# Booking a trip thru AGR



## Rail Freak (Feb 24, 2009)

I keep getting an error #1101R notice when trying to book thru AGR. What's up with that?


----------



## johnny (Feb 24, 2009)

Rail Freak said:


> I keep getting an error #1101R notice when trying to book thru AGR. What's up with that?


probably just a software error.. i wonder if they have a contact or bug report form

Their entire system is pretty rickety.. just like amtrak.com

i wish they'd let me at it 

i probably don't have the fill to fight through the redtape to make them fix it tho


----------



## AlanB (Feb 24, 2009)

You have to tell us what kind of trip you're trying to book in order for us to give you an itelligent answer. 

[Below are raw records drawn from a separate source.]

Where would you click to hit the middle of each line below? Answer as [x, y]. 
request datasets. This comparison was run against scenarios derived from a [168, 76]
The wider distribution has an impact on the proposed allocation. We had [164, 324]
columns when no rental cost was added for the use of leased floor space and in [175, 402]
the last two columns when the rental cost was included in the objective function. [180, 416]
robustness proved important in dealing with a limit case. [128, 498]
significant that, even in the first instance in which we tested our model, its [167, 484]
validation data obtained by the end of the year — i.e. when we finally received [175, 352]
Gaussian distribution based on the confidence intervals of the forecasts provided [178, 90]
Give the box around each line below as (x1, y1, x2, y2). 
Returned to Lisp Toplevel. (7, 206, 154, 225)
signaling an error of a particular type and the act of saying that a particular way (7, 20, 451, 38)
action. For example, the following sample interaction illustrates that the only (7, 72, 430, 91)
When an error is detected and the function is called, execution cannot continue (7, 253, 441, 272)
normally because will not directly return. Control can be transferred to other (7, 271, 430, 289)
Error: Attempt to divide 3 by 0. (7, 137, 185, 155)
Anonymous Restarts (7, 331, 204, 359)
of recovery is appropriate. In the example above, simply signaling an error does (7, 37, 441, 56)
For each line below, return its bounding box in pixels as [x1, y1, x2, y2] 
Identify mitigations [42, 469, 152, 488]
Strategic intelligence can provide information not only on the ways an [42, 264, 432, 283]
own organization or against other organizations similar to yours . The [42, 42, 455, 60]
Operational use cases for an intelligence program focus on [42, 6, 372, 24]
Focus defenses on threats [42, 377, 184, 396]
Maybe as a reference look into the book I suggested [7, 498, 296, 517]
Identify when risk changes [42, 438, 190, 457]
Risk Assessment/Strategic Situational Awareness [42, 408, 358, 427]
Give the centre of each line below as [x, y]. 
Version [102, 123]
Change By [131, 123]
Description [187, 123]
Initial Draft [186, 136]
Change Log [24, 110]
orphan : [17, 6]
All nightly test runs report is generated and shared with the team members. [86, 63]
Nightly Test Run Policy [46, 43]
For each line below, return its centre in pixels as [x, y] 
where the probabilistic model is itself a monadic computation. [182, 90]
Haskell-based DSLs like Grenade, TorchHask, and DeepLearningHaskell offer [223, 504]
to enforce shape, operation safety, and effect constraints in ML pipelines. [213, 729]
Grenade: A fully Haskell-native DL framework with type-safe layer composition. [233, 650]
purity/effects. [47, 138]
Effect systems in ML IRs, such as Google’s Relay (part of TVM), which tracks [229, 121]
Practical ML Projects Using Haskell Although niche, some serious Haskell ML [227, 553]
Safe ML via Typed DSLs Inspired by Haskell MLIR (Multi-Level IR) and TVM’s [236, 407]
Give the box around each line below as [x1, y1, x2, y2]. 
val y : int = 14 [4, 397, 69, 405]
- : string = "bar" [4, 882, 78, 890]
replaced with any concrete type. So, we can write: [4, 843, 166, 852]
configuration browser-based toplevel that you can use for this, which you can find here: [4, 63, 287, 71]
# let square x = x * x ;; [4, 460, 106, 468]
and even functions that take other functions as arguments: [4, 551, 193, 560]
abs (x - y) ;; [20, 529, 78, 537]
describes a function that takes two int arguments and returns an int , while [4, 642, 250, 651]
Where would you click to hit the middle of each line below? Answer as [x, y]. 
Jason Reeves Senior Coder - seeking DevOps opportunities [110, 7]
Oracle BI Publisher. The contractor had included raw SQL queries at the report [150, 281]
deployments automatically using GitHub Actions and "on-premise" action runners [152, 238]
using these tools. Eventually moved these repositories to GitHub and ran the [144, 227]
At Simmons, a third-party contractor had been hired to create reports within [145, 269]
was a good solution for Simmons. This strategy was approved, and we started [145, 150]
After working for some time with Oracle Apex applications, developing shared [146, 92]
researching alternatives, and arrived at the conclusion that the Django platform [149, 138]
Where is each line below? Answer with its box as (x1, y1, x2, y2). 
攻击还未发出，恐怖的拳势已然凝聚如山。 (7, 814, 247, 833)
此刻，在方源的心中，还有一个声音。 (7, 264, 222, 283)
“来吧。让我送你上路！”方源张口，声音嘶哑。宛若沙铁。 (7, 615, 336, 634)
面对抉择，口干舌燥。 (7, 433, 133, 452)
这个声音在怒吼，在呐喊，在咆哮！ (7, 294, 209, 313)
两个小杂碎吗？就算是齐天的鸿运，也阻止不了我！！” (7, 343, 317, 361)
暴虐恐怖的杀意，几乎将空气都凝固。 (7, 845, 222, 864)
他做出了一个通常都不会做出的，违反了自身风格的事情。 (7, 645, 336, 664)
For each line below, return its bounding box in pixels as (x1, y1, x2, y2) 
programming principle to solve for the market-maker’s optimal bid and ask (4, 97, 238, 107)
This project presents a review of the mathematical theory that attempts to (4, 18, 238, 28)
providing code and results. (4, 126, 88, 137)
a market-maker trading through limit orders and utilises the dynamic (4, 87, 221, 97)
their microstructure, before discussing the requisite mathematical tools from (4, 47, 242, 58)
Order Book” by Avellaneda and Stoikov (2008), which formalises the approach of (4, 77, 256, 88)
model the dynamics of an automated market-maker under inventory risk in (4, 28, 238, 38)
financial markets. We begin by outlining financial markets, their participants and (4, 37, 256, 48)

For example, you cannot book trips that include sleepers via the internet, nor can you book a ticket that requires a bus or a change of trains. The online system can only handle a one train, round trip booking.


----------



## Rail Freak (Feb 24, 2009)

AlanB said:


> You have to tell us what kind of trip you're trying to book in order for us to give you an itelligent answer.
> For example, you cannot book trips that include sleepers via the internet, nor can you book a ticket that requires a bus or a change of trains. The online system can only handle a one train, round trip booking.



SDL-PDX & NOL-PDX June 30

I should read, think & then reply!


----------



## AlanB (Feb 24, 2009)

Rail Freak said:


> AlanB said:
> 
> 
> > You have to tell us what kind of trip you're trying to book in order for us to give you an itelligent answer.
> ...


Ok, now I'm really confused. I thought that you posted in the other topic that the agent had already booked SDL-PDX for you. So why are trying to do it on line now?

That said, both of those bookings require changing trains and as I mentioned above, that can't be done via the online system. And you wouldn't be able to book a sleeper at all, only coach if you booked each segment seperately.


----------